## ACTIVITY
Both the line with "кодирование перестановкой [19, 128, 121, 138]" and the line with "Кодирование задачи [8, 86, 159, 104]" in the records below must appear in the output, along with every line between them, exactly and with nothing added.

## Records excerpted from a collection

##########

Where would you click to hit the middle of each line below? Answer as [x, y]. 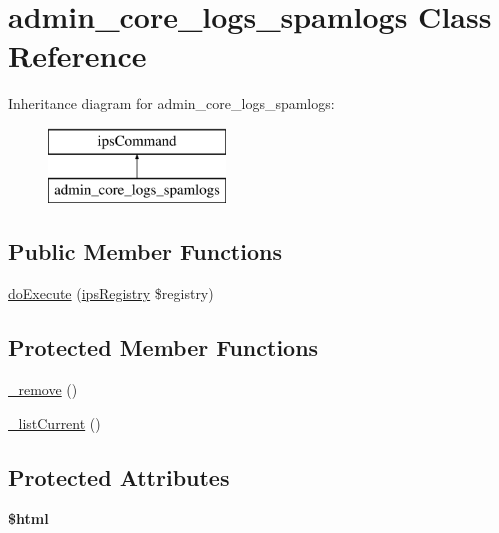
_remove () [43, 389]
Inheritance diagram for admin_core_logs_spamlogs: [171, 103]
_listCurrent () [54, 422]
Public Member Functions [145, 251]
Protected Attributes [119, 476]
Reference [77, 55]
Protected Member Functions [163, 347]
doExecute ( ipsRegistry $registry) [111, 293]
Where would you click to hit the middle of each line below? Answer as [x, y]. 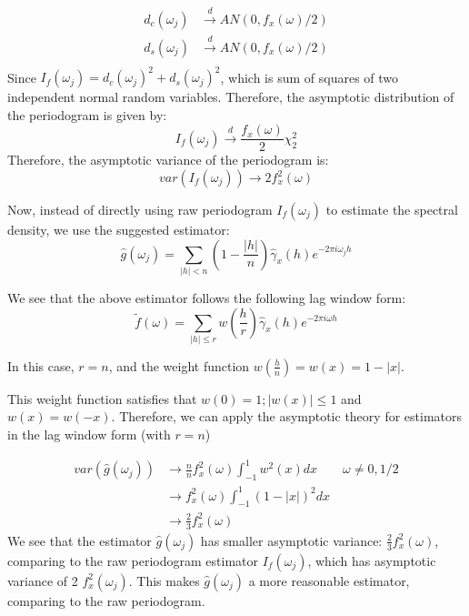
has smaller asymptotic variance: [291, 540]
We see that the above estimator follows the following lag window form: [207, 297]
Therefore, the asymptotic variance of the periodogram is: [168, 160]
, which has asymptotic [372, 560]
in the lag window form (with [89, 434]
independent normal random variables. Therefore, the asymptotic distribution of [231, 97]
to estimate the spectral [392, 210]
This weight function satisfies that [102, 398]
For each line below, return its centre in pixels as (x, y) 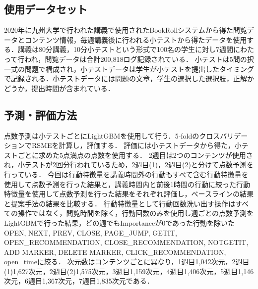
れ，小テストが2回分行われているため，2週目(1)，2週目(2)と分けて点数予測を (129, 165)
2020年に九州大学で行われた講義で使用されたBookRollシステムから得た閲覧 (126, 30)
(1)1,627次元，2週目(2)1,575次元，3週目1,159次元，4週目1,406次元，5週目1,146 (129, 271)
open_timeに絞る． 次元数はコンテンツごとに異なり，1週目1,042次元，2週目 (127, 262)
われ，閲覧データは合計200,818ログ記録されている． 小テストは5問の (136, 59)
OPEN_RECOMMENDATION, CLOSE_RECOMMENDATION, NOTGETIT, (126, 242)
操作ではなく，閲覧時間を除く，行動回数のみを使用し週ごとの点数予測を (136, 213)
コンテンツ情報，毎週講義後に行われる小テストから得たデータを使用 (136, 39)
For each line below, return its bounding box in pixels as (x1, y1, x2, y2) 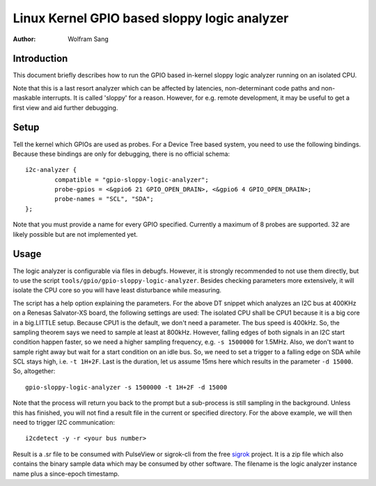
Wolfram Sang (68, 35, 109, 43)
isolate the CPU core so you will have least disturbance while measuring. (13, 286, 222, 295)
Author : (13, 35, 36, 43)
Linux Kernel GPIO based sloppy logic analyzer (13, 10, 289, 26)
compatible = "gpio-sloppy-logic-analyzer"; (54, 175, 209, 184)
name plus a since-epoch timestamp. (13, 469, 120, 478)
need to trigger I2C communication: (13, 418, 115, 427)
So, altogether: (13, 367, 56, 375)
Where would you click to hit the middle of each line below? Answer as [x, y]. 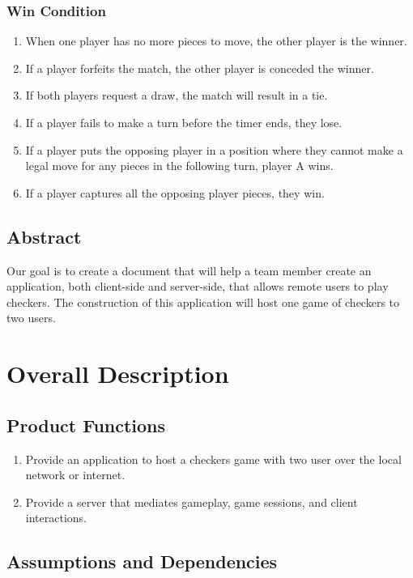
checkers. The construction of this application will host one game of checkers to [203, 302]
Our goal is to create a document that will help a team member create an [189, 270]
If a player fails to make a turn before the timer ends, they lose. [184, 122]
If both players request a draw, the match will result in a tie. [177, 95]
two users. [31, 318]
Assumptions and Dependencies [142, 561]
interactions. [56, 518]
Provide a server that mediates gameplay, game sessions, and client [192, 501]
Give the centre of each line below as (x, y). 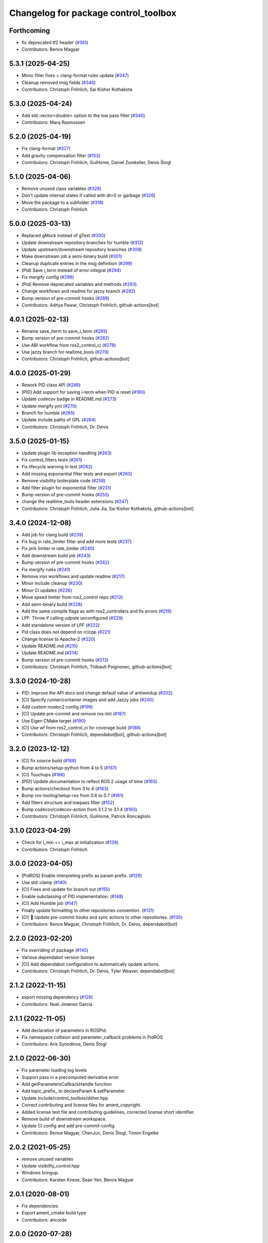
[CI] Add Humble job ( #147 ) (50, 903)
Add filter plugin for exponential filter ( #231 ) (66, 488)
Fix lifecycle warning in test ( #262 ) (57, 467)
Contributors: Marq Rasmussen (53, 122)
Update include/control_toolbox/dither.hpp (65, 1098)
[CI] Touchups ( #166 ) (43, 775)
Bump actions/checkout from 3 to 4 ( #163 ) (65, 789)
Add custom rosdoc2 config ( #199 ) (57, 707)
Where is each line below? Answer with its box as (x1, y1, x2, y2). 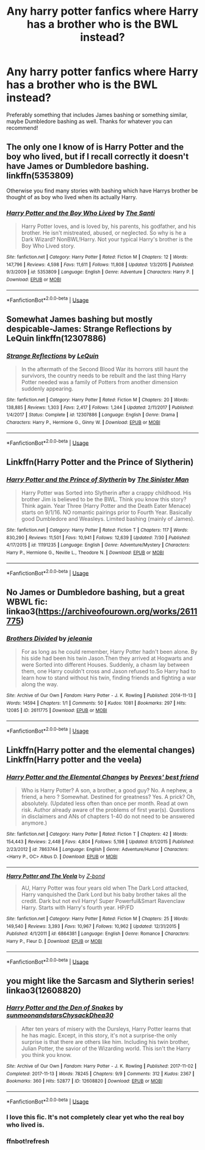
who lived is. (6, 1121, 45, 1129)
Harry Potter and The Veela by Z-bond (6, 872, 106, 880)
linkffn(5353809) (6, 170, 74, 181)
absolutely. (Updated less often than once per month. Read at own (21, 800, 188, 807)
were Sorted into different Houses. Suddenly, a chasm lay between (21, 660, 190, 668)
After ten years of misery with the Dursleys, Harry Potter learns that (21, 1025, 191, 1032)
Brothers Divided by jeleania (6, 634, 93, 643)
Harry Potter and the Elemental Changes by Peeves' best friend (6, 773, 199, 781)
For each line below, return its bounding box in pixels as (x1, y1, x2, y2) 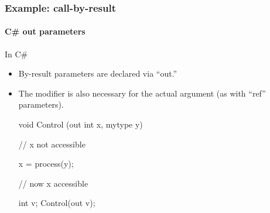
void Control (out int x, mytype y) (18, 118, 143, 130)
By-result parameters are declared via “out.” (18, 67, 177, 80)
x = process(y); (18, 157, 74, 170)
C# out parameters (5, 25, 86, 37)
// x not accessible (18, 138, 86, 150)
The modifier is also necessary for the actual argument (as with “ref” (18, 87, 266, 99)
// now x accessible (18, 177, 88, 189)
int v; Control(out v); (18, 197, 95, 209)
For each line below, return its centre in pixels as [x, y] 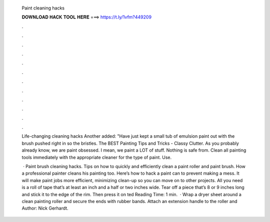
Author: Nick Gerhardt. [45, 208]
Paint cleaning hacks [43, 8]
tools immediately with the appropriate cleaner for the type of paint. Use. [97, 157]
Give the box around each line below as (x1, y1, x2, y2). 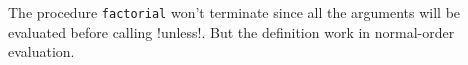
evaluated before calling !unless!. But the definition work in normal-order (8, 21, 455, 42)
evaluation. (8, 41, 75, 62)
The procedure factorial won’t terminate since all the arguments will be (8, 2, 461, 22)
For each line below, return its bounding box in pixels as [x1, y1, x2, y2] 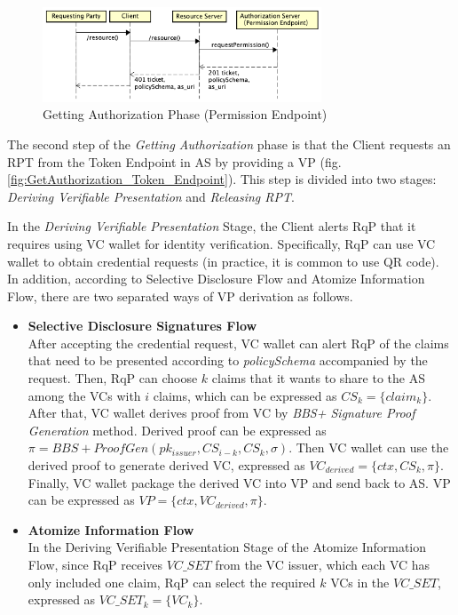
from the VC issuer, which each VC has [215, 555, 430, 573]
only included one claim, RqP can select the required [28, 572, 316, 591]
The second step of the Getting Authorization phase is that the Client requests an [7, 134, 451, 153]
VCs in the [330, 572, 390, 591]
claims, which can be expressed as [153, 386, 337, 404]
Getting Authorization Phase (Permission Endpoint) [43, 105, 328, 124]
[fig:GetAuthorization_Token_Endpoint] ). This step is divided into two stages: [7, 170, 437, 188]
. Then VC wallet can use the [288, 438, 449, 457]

##########

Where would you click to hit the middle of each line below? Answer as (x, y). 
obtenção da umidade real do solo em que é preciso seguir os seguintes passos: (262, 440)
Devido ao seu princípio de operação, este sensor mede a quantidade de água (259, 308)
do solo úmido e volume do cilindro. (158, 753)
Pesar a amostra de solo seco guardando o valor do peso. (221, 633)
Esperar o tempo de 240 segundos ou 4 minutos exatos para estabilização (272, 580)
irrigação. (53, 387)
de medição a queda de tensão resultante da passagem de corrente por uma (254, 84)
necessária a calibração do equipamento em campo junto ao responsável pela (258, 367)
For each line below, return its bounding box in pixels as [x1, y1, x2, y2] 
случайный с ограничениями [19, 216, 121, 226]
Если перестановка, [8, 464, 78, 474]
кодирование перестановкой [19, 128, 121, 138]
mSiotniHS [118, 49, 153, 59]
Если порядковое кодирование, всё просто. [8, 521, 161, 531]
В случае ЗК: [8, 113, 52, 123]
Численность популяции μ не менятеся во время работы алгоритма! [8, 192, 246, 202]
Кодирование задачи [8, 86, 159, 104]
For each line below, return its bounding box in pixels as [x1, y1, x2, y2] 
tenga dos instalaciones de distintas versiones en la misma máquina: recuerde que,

##########

## RESPONSE TO THE TASK
кодирование перестановкой [19, 128, 121, 138]
mSiotniHS [118, 49, 153, 59]
Если порядковое кодирование, всё просто. [8, 521, 161, 531]
В случае ЗК: [8, 113, 52, 123]
Численность популяции μ не менятеся во время работы алгоритма! [8, 192, 246, 202]
Кодирование задачи [8, 86, 159, 104]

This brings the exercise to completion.